Question

In two triangles ABC and DEF, ∠A = ∠D and the sum of the angles A and B is equal to the sum of the angles D and E. If BC = 6 cm and EF = 8 cm, then ar(∆ABC) : ar(∆DEF) = ___________.

Answer 1

In ∆ABC and ∆DEF,

∠A = ∠D (Given)

Also, ∠A + ∠B = ∠D + ∠E

⇒ ∠B = ∠E

∴ ∆ABC $~$ ∆DEF (AA Similarity)

$\Rightarrow \frac{\mathrm{ar}\left(∆\mathrm{ABC}\right)}{\mathrm{ar}\left(∆\mathrm{DEF}\right)}={\left(\frac{\mathrm{BC}}{\mathrm{EF}}\right)}^2$ (The ratio of areas of two similar triangles is equal to the ratio of the squares of any two corresponding sides)

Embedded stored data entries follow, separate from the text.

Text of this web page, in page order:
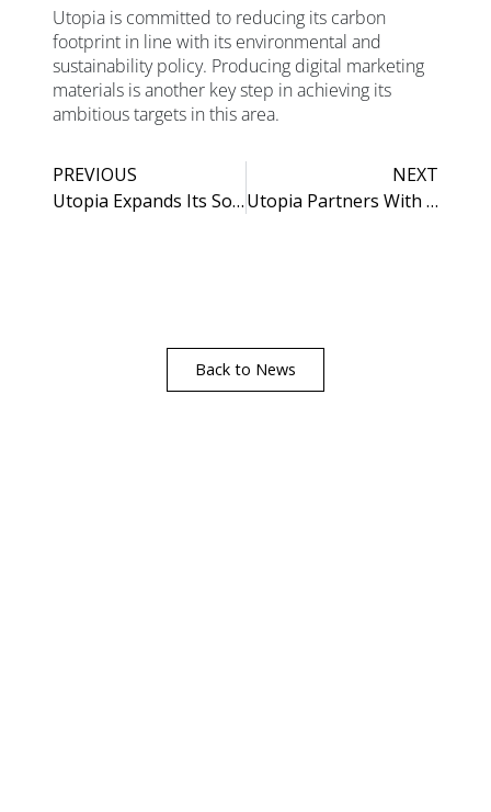
Utopia is committed to reducing its carbon
footprint in line with its environmental and
sustainability policy. Producing digital marketing
materials is another key step in achieving its
ambitious targets in this area.
PREVIOUS
Utopia Expands Its Solid Surface Possibilities
NEXT
Utopia Partners With KBCSA As New Corporate Member
Back to News
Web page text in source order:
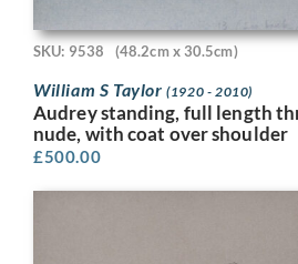
SKU: 9538 (48.2cm x 30.5cm)
William S Taylor(1920 - 2010)
Audrey standing, full length
nude, with coat over shoulder
£500.00
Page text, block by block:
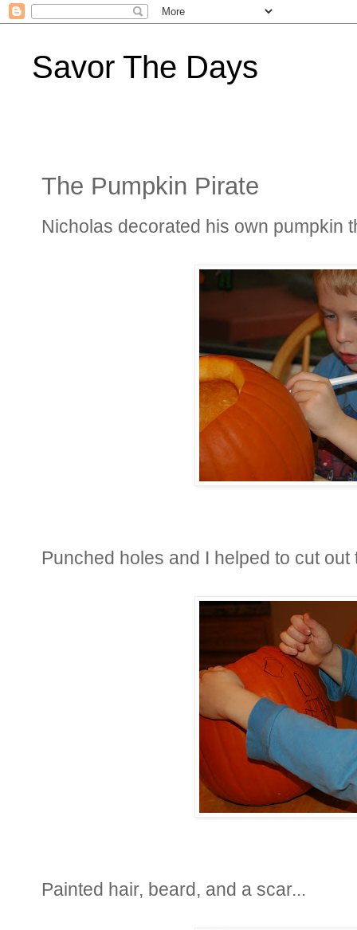
Savor The Days
The Pumpkin Pirate
Nicholas decorated his own pumpkin
Punched holes and I helped to cut out
Painted hair, beard, and a scar...
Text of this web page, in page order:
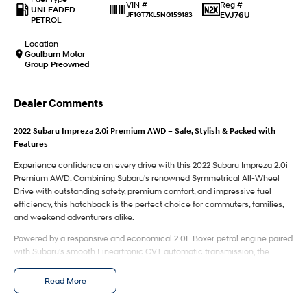
IONIQ 9
Meet the newest addition to our
EV range, coming soon.
KONA Hybrid
Drive Best Small SUV under $50k.
SANTA FE Hybrid
Car of the Year 2025.
Never just drive. Available now.
i30 Sedan N
Never just drive.
IONIQ 5 N
Winner of Wheels Car of the Year.
i30 N Line
Available now.
i30 Sedan
i30 Sedan Hybrid
UNLEADED
PETROL
VIN #
JF1GT7KL5NG159183
Reg #
EVJ76U
Location
Goulburn Motor
Group Preowned
Dealer Comments
2022 Subaru Impreza 2.0i Premium AWD – Safe, Stylish & Packed with
Features
Experience confidence on every drive with this 2022 Subaru Impreza 2.0i
Premium AWD. Combining Subaru's renowned Symmetrical All-Wheel
Drive with outstanding safety, premium comfort, and impressive fuel
efficiency, this hatchback is the perfect choice for commuters, families,
and weekend adventurers alike.
Powered by a responsive and economical 2.0L Boxer petrol engine paired
with Subaru's smooth Lineartronic CVT automatic transmission, the
conditions.Read More
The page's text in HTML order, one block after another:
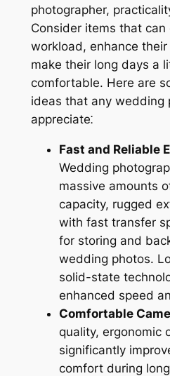
photographer,
Consider items that can
workload, enhance
make their long days a
comfortable. Here are
ideas that any wedding
appreciate⁚
Fast and Reliable
Wedding
massive amounts
capacity, rugged
with fast transfer
for storing and
wedding photos.
solid-state
enhanced speed
Comfortable
quality, ergonomic
significantly
comfort during
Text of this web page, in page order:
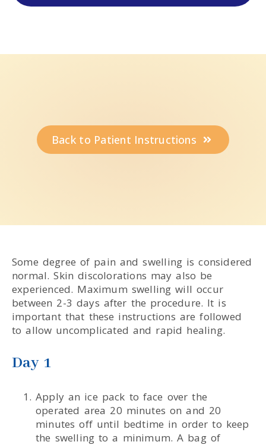
Back to Patient Instructions
Some degree of pain and swelling is considered
normal. Skin discolorations may also be
experienced. Maximum swelling will occur
between 2-3 days after the procedure. It is
important that these instructions are followed
to allow uncomplicated and rapid healing.
Day 1
Apply an ice pack to face over the
operated area 20 minutes on and 20
minutes off until bedtime in order to keep
the swelling to a minimum. A bag of
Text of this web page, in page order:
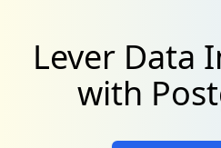
Lever Data
with
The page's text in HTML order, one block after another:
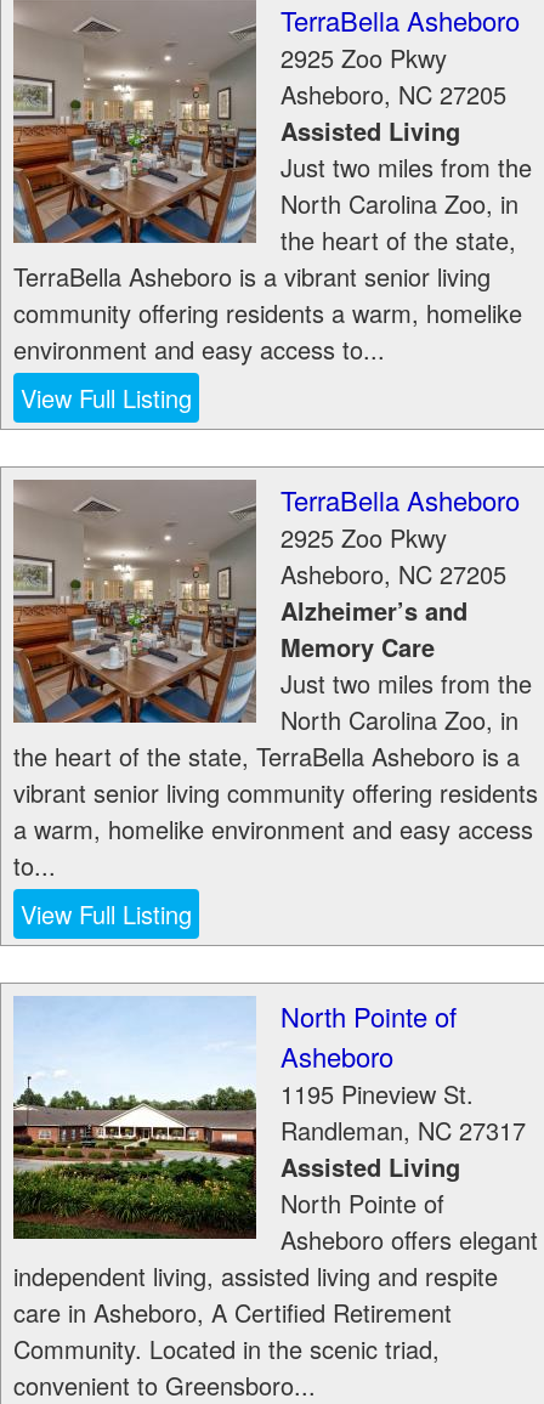
TerraBella Asheboro
2925 Zoo Pkwy
Asheboro, NC 27205
Assisted Living
Just two miles from the
North Carolina Zoo, in
the heart of the state,
TerraBella Asheboro is a vibrant senior living
community offering residents a warm, homelike
environment and easy access to...
View Full Listing
TerraBella Asheboro
2925 Zoo Pkwy
Asheboro, NC 27205
Alzheimer’s and
Memory Care
Just two miles from the
North Carolina Zoo, in
the heart of the state, TerraBella Asheboro is a
vibrant senior living community offering residents
a warm, homelike environment and easy access
to...
View Full Listing
North Pointe of
Asheboro
1195 Pineview St.
Randleman, NC 27317
Assisted Living
North Pointe of
Asheboro offers elegant
independent living, assisted living and respite
care in Asheboro, A Certified Retirement
Community. Located in the scenic triad,
convenient to Greensboro...
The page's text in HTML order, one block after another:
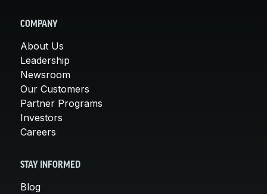
COMPANY
About Us
Leadership
Newsroom
Our Customers
Partner Programs
Investors
Careers
STAY INFORMED
Blog
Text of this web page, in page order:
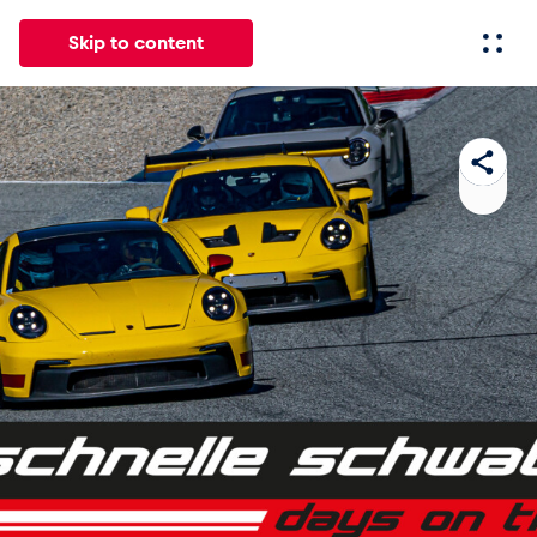
Skip to content
All News Events Experiences Pages
News
Show all
Events
Show all
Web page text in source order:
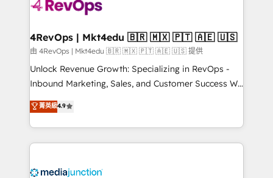
far with our HubSpot solutions. ✔️Bespoke apps &
on-demand bundle services. Connect with us today!
4RevOps | Mkt4edu 🇧🇷 🇲🇽 🇵🇹 🇦🇪 🇺🇸
由 4RevOps | Mkt4edu 🇧🇷 🇲🇽 🇵🇹 🇦🇪 🇺🇸 提供
Unlock Revenue Growth: Specializing in RevOps -
Inbound Marketing, Sales, and Customer Success We
specialize in driving revenue growth for companies
across industries through tailored marketing, sales,
and customer success strategies, utilizing RevOps
methodologies. As Latin America's largest HubSpot
offer unparalleled insights. Operating in five
菁英級4.9
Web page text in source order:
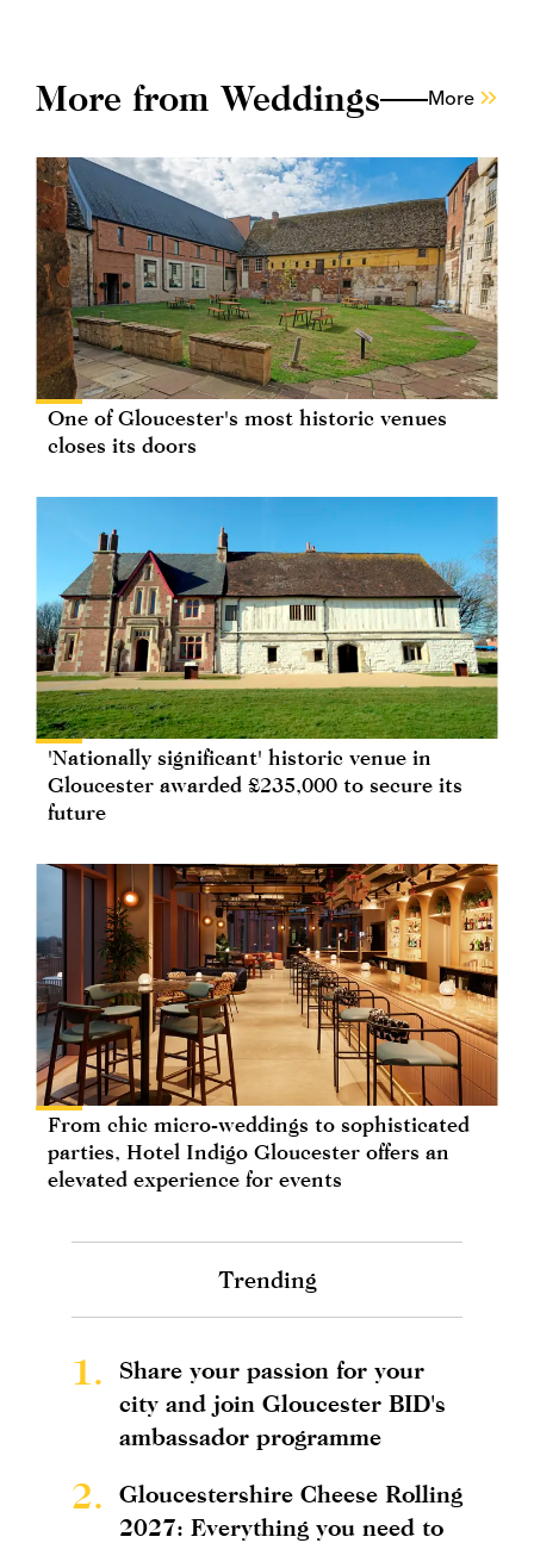
More from Weddings More
One of Gloucester's most historic venues
closes its doors
'Nationally significant' historic venue in
Gloucester awarded £235,000 to secure its
future
From chic micro-weddings to sophisticated
parties, Hotel Indigo Gloucester offers an
elevated experience for events
Trending
1.
Share your passion for your
city and join Gloucester BID's
ambassador programme
2.
Gloucestershire Cheese Rolling
2027: Everything you need to
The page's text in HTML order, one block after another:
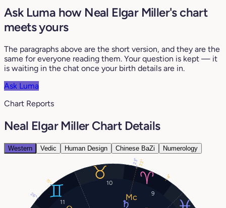
Ask Luma how Neal Elgar Miller's chart
meets yours
The paragraphs above are the short version, and they are the
same for everyone reading them. Your question is kept — it
is waiting in the chat once your birth details are in.
Ask Luma
Chart Reports
Neal Elgar Miller Chart Details
Western Vedic Human Design Chinese BaZi Numerology
9
10
11
4°
23°
26°
15°
22°
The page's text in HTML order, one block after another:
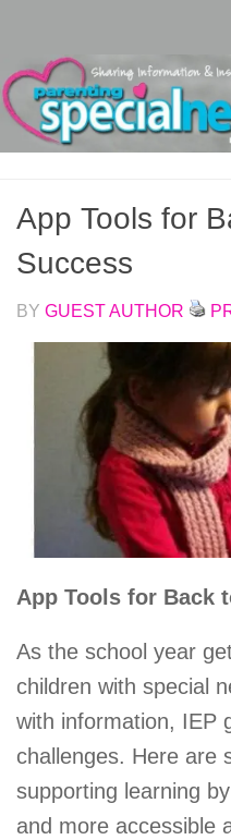
App Tools for
Success
BY GUEST AUTHOR
App Tools for Back
As the school year
children with special
with information, IEP
challenges. Here are
supporting learning
and more accessible

$$\begin{gathered} \Rightarrow \frac{\mathrm{ar}\left(∆\mathrm{ABC}\right)}{\mathrm{ar}\left(∆\mathrm{DEF}\right)}={\left(\frac{6\mathrm{cm}}{8\mathrm{cm}}\right)}^2=\frac{9}{16} \\ \Rightarrow \mathrm{ar}\left(∆\mathrm{ABC}\right):\mathrm{ar}\left(∆\mathrm{DEF}\right)=9:16 \end{gathered}$$

In two triangles ABC and DEF, ∠A = ∠D and the sum of the angles A and B is equal to the sum of the angles D and E. If BC = 6 cm and EF = 8 cm, then ar(∆ABC) : ar(∆DEF) = ___9 : 16___.